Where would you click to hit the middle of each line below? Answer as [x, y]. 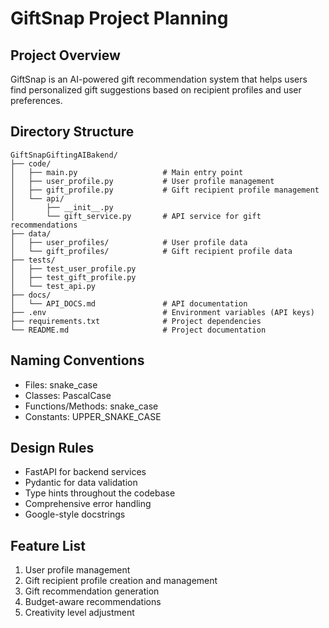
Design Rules [52, 448]
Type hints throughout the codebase [100, 493]
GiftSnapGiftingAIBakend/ [64, 155]
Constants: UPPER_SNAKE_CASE [93, 416]
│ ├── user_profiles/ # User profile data [129, 242]
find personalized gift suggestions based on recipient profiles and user [156, 90]
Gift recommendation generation [92, 591]
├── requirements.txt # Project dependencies [136, 321]
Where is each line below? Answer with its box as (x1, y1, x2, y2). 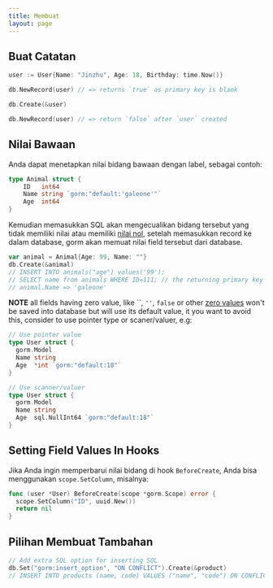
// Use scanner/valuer (8, 383, 85, 391)
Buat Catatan (8, 50, 76, 63)
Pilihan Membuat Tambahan (8, 534, 154, 549)
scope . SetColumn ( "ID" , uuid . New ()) (15, 497, 136, 505)
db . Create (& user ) (8, 101, 67, 109)
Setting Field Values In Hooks (8, 444, 160, 458)
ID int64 (23, 182, 60, 191)
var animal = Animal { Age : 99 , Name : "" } (8, 253, 148, 261)
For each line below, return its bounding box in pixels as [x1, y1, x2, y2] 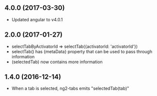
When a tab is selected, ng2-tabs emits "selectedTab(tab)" [11, 85, 129, 91]
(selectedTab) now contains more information [11, 59, 103, 65]
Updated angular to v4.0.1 [11, 16, 63, 22]
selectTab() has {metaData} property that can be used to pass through [11, 48, 153, 55]
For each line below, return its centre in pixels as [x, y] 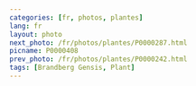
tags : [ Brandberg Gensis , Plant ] [72, 68]
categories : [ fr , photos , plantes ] [76, 17]
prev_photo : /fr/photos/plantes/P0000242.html [98, 59]
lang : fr [26, 26]
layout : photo [36, 34]
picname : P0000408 [44, 51]
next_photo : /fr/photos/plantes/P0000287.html [98, 43]
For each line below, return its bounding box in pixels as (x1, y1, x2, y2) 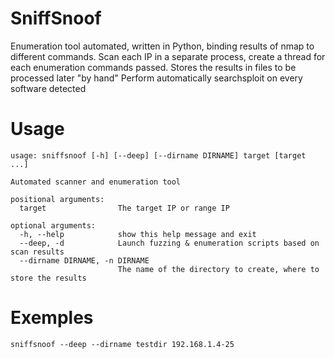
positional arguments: (10, 194, 105, 204)
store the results (10, 273, 87, 283)
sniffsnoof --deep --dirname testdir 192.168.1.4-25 (10, 339, 235, 349)
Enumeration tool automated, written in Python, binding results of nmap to (10, 40, 315, 52)
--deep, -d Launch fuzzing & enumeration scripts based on (19, 238, 320, 248)
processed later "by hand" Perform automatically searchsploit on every (10, 72, 303, 84)
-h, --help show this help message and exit (19, 229, 257, 239)
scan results (10, 247, 65, 257)
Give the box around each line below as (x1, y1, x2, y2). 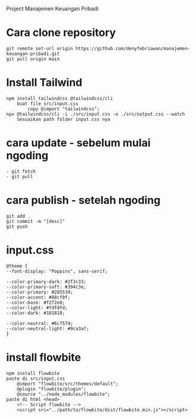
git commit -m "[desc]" (6, 218, 66, 224)
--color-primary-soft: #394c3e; (6, 284, 86, 290)
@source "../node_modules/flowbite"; (17, 391, 111, 397)
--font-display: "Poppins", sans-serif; (6, 268, 108, 274)
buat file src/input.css (17, 101, 79, 107)
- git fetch (6, 168, 36, 175)
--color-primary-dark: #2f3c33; (6, 278, 86, 285)
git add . (6, 213, 31, 219)
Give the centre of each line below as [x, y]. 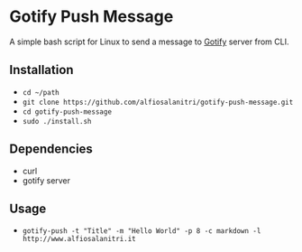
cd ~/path [41, 92]
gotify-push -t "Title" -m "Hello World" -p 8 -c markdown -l [142, 231]
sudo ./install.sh [57, 121]
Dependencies [51, 149]
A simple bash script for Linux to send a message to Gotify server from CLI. [149, 42]
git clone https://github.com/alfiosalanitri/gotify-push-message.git [158, 102]
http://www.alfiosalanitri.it [79, 239]
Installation [41, 70]
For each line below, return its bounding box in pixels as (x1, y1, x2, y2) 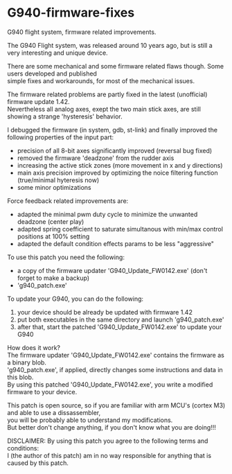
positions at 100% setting (17, 232, 90, 240)
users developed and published (7, 69, 97, 78)
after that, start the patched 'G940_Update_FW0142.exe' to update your (17, 322, 222, 331)
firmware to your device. (7, 387, 78, 396)
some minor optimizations (17, 183, 91, 191)
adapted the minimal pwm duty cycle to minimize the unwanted (17, 210, 198, 218)
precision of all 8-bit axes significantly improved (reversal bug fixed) (17, 146, 213, 155)
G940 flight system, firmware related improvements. (7, 28, 157, 36)
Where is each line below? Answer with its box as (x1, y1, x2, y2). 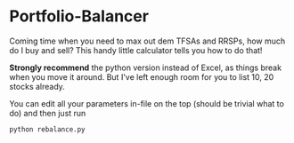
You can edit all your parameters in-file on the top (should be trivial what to (9, 98, 285, 108)
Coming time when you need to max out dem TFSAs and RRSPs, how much (9, 36, 286, 46)
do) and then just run (9, 107, 86, 118)
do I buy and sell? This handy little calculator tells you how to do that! (9, 44, 263, 55)
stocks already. (9, 81, 65, 91)
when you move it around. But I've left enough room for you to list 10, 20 (9, 71, 274, 82)
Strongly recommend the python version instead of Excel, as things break (9, 62, 282, 73)
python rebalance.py (9, 124, 86, 134)
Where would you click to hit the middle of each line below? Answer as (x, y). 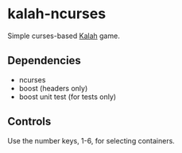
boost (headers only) (53, 88)
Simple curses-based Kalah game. (64, 36)
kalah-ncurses (57, 14)
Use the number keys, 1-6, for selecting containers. (91, 140)
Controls (29, 122)
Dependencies (44, 61)
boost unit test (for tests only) (68, 97)
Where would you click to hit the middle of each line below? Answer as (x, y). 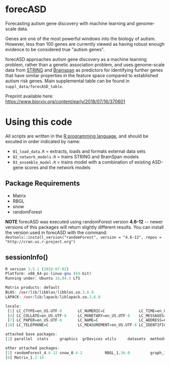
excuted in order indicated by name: (43, 141)
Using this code (39, 122)
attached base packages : (31, 334)
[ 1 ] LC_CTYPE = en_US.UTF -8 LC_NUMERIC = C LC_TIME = (82, 311)
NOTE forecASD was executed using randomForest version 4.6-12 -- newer (84, 221)
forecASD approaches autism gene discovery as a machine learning (76, 59)
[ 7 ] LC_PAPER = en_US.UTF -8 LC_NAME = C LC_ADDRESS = (86, 320)
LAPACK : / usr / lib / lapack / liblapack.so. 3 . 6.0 (53, 297)
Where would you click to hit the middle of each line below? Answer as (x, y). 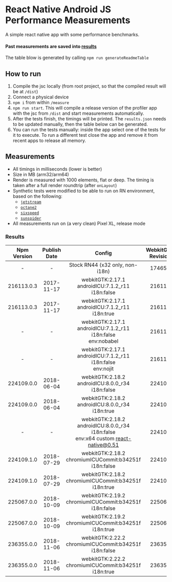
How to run (23, 74)
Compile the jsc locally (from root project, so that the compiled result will (89, 86)
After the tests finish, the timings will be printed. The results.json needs (89, 118)
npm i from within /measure (41, 102)
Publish (52, 250)
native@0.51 (103, 445)
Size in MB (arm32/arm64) (41, 174)
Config (103, 253)
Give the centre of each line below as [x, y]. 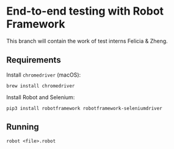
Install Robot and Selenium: [41, 97]
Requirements [34, 60]
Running [23, 127]
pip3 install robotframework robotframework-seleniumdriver [85, 108]
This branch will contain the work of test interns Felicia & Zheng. [87, 41]
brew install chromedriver [41, 86]
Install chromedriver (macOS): [44, 75]
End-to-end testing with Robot [85, 11]
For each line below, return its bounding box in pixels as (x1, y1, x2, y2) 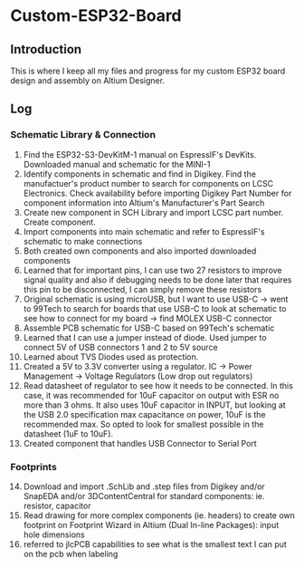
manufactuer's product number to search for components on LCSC (23, 178, 274, 188)
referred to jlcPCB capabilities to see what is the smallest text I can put (23, 538, 288, 549)
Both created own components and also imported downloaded (23, 245, 257, 256)
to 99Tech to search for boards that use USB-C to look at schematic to (23, 303, 287, 313)
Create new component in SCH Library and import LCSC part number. (23, 207, 284, 217)
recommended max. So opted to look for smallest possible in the (23, 419, 264, 429)
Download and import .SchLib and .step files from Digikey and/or (23, 481, 265, 492)
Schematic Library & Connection (10, 129, 157, 141)
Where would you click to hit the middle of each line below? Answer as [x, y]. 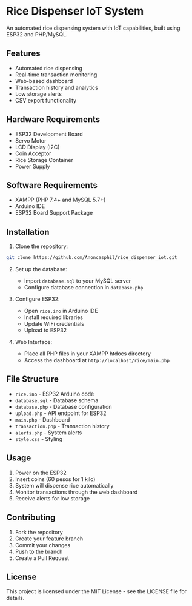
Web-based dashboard [44, 81]
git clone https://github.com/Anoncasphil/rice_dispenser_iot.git [92, 258]
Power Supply [32, 166]
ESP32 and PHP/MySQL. [37, 34]
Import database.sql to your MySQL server [78, 281]
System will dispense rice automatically [64, 485]
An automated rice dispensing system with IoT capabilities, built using [93, 28]
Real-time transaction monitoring [56, 75]
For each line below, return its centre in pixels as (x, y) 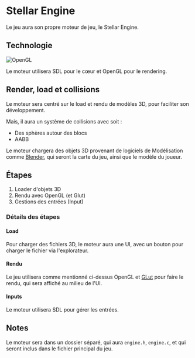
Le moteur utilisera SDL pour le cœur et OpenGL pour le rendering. (87, 71)
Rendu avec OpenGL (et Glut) (50, 196)
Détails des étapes (33, 217)
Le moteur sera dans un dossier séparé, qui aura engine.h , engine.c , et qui (96, 342)
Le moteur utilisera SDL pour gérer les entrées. (62, 309)
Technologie (29, 46)
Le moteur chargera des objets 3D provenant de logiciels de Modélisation (95, 150)
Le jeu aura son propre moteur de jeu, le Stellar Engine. (72, 27)
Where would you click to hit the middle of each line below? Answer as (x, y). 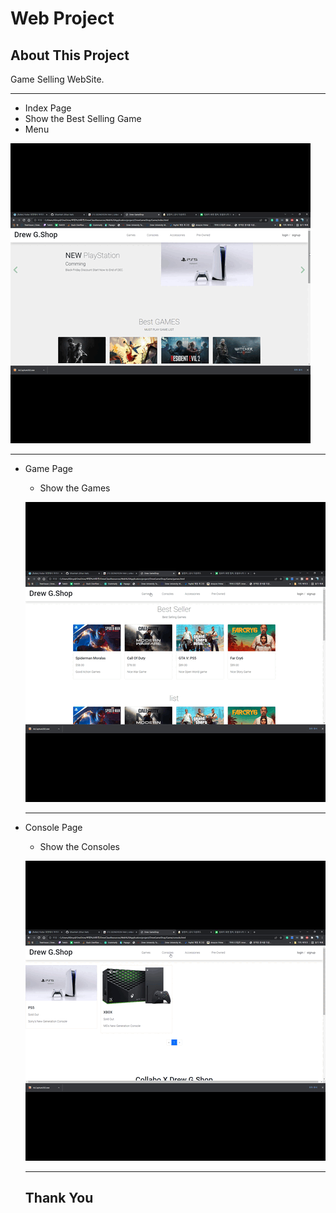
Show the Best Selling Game (83, 118)
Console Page (53, 827)
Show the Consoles (79, 846)
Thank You (59, 1198)
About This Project (70, 55)
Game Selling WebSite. (57, 79)
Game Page (49, 468)
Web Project (62, 18)
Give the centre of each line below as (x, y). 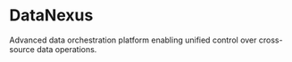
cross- (271, 40)
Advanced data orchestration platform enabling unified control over (133, 40)
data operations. (67, 49)
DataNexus (51, 15)
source (22, 49)
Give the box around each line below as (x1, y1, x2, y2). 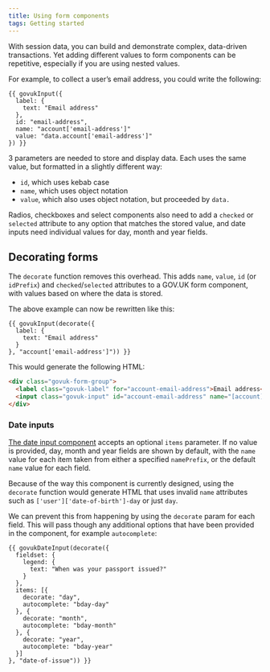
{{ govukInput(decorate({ (8, 320, 95, 328)
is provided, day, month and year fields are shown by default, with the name (8, 446, 256, 456)
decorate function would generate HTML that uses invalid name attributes (8, 488, 248, 497)
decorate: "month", (22, 615, 88, 623)
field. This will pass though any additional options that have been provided (8, 520, 255, 530)
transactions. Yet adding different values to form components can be (8, 50, 236, 60)
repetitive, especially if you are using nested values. (8, 58, 181, 68)
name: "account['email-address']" (15, 125, 131, 133)
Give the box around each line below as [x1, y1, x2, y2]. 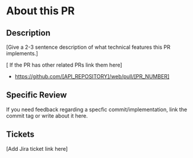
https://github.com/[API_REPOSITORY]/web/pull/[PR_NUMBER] [14, 73, 170, 80]
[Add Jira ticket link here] [6, 145, 68, 152]
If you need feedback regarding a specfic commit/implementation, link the [6, 106, 188, 113]
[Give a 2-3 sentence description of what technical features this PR [6, 43, 171, 50]
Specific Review [6, 90, 67, 100]
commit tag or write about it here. [6, 112, 88, 119]
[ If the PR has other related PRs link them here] [6, 61, 123, 68]
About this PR [6, 4, 75, 18]
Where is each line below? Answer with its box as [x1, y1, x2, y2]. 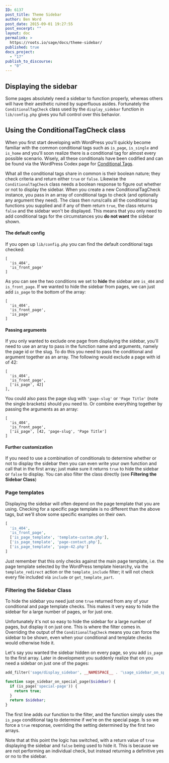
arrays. [5, 727, 20, 734]
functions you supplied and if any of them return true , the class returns [5, 202, 153, 209]
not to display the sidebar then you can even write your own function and [5, 460, 157, 466]
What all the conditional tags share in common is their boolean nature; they [5, 170, 161, 176]
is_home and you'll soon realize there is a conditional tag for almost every [5, 150, 156, 156]
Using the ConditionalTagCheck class [5, 126, 126, 135]
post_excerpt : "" [5, 26, 42, 31]
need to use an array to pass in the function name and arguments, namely [5, 343, 158, 349]
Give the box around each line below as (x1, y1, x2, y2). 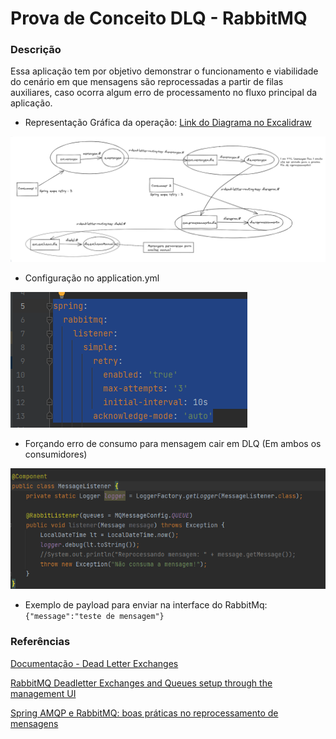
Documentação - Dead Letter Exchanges (10, 657, 179, 669)
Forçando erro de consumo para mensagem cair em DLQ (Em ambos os (24, 438, 322, 450)
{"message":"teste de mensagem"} (24, 612, 165, 622)
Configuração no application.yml (24, 272, 160, 284)
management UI (10, 687, 77, 699)
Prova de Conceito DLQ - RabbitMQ (10, 7, 308, 30)
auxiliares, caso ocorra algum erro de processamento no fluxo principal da (10, 87, 318, 99)
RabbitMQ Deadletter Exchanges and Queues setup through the (10, 677, 273, 689)
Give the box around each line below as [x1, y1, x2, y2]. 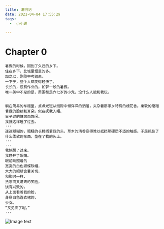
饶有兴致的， [5, 185, 28, 190]
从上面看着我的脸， [5, 190, 38, 195]
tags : [5, 16, 16, 21]
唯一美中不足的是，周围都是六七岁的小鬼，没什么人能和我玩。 [5, 90, 112, 95]
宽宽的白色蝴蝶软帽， [5, 164, 42, 169]
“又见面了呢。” [5, 205, 30, 211]
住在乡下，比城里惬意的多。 [5, 69, 53, 74]
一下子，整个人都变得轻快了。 [5, 79, 57, 84]
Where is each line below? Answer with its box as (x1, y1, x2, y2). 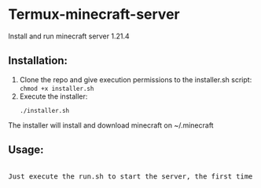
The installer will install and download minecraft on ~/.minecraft (8, 120, 214, 130)
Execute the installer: (19, 92, 88, 101)
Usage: (8, 143, 45, 157)
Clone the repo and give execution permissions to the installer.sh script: (19, 74, 252, 84)
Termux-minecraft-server (8, 5, 180, 23)
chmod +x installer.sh (19, 85, 94, 92)
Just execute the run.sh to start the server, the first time (8, 172, 253, 181)
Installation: (8, 54, 68, 67)
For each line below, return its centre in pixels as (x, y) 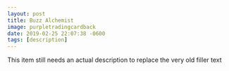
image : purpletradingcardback (52, 27)
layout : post (26, 14)
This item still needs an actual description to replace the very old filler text (114, 60)
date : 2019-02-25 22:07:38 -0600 (56, 33)
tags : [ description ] (38, 40)
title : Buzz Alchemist (41, 20)
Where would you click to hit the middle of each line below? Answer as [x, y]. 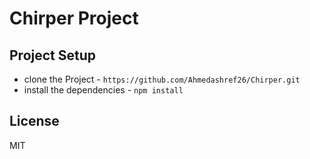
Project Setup [53, 55]
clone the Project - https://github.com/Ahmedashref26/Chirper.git [162, 79]
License [34, 121]
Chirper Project [74, 18]
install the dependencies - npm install [103, 90]
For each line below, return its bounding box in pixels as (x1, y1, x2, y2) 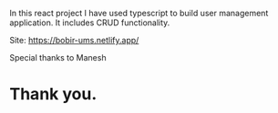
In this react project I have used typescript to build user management (9, 8, 269, 18)
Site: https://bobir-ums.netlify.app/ (9, 35, 139, 45)
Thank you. (9, 84, 98, 105)
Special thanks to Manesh (9, 52, 107, 62)
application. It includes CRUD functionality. (9, 17, 170, 28)
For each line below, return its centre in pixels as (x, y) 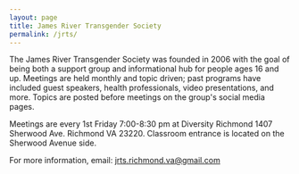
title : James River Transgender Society (86, 26)
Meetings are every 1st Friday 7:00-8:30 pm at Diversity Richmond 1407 (141, 124)
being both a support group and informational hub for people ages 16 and (144, 69)
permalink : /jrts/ (43, 34)
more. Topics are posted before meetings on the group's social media (137, 97)
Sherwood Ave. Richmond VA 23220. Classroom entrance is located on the (147, 134)
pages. (22, 107)
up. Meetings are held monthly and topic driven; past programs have (135, 79)
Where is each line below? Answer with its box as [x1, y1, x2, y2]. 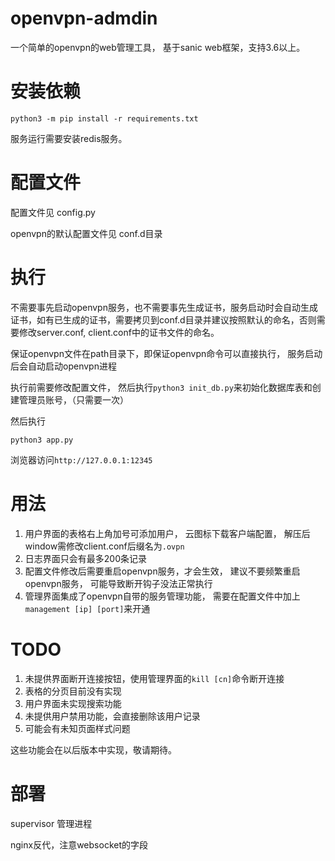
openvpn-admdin [10, 7, 158, 30]
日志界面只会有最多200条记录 [24, 552, 147, 564]
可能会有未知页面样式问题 [24, 722, 131, 734]
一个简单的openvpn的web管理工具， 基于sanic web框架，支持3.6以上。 [10, 41, 306, 53]
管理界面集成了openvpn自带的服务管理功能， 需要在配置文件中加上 [24, 590, 301, 602]
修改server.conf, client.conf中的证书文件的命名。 [18, 326, 220, 338]
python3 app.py [10, 435, 74, 445]
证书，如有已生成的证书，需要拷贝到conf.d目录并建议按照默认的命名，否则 [10, 313, 317, 326]
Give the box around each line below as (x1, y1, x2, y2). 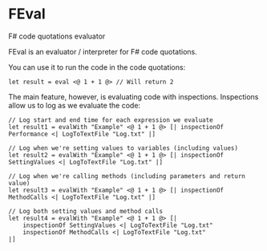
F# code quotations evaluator (8, 31, 106, 41)
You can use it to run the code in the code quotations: (8, 62, 186, 72)
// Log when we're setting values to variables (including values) (8, 144, 239, 152)
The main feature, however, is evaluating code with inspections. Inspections (8, 91, 259, 101)
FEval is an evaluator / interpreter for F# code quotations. (8, 47, 198, 56)
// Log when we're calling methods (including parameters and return (8, 172, 246, 180)
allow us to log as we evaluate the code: (8, 100, 141, 110)
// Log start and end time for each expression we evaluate (8, 115, 214, 124)
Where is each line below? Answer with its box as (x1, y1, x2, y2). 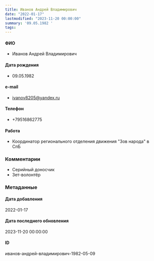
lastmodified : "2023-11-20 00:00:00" (5, 16, 81, 21)
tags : (5, 25, 16, 30)
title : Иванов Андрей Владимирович (5, 7, 77, 12)
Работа (5, 128, 20, 133)
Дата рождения (5, 62, 39, 68)
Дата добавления (5, 196, 43, 202)
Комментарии (5, 156, 40, 163)
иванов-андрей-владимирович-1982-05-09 (5, 250, 95, 256)
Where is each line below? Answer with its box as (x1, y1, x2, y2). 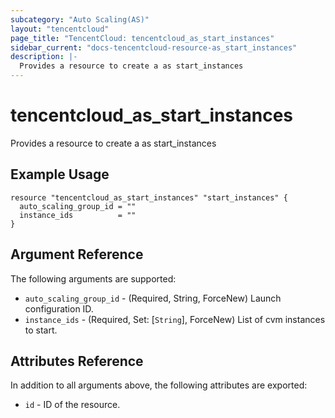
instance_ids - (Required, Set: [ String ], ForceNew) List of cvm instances (24, 313, 326, 325)
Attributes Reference (10, 352, 144, 370)
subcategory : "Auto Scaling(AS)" (10, 14, 150, 25)
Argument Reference (10, 246, 144, 263)
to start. (24, 324, 58, 336)
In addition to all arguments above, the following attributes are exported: (10, 379, 308, 391)
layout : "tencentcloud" (10, 24, 110, 34)
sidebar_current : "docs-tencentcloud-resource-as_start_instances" (10, 42, 298, 53)
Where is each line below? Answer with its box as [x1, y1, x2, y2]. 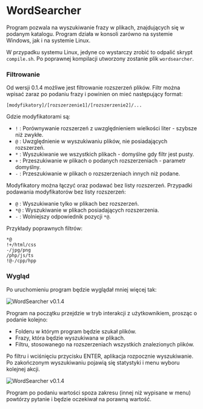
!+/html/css [6, 242, 36, 248]
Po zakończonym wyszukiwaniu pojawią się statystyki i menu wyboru [6, 358, 180, 366]
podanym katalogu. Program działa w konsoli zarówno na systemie [6, 30, 173, 37]
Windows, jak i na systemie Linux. [6, 37, 91, 44]
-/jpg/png [6, 247, 32, 253]
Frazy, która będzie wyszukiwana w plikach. [15, 334, 125, 341]
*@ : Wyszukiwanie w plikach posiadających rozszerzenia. [15, 206, 159, 214]
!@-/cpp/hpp [6, 258, 36, 264]
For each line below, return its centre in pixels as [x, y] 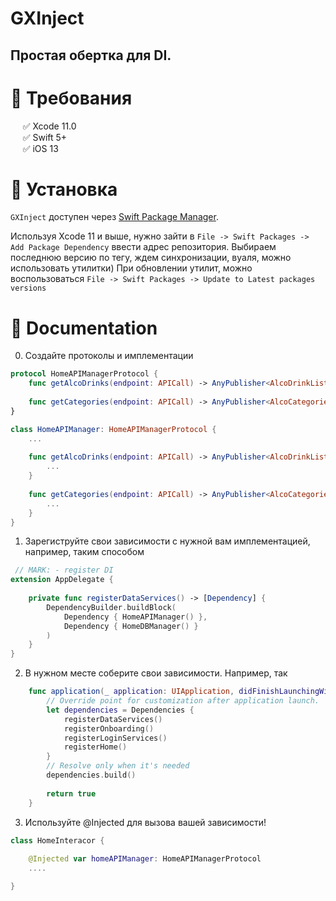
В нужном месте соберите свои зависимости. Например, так [156, 673]
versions [28, 288]
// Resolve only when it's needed [118, 766]
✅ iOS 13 [40, 148]
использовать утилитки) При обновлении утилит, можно [131, 268]
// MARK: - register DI [64, 570]
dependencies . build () [91, 775]
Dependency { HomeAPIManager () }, [135, 617]
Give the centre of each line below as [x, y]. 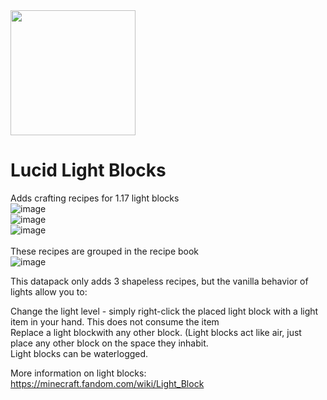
___
— ACTIVITY —
In the entries above, find the line containing "Using the ConditionalTagCheck" and the line containing "一下子，整个人都变得轻快了。 [5, 79, 57, 84]"; give again exactly those two lines and every line between them, minus the pictures.

— WRITTEN RESPONSE —
Using the ConditionalTagCheck class [5, 126, 126, 135]
post_excerpt : "" [5, 26, 42, 31]
need to use an array to pass in the function name and arguments, namely [5, 343, 158, 349]
Give the box around each line below as (x1, y1, x2, y2). 
Documentação - Dead Letter Exchanges (10, 657, 179, 669)
Forçando erro de consumo para mensagem cair em DLQ (Em ambos os (24, 438, 322, 450)
{"message":"teste de mensagem"} (24, 612, 165, 622)
Configuração no application.yml (24, 272, 160, 284)
management UI (10, 687, 77, 699)
Prova de Conceito DLQ - RabbitMQ (10, 7, 308, 30)
auxiliares, caso ocorra algum erro de processamento no fluxo principal da (10, 87, 318, 99)
RabbitMQ Deadletter Exchanges and Queues setup through the (10, 677, 273, 689)
Give the box around each line below as [x1, y1, x2, y2]. 
饶有兴致的， [5, 185, 28, 190]
从上面看着我的脸， [5, 190, 38, 195]
tags : [5, 16, 16, 21]
唯一美中不足的是，周围都是六七岁的小鬼，没什么人能和我玩。 [5, 90, 112, 95]
宽宽的白色蝴蝶软帽， [5, 164, 42, 169]
“又见面了呢。” [5, 205, 30, 211]
住在乡下，比城里惬意的多。 [5, 69, 53, 74]
一下子，整个人都变得轻快了。 [5, 79, 57, 84]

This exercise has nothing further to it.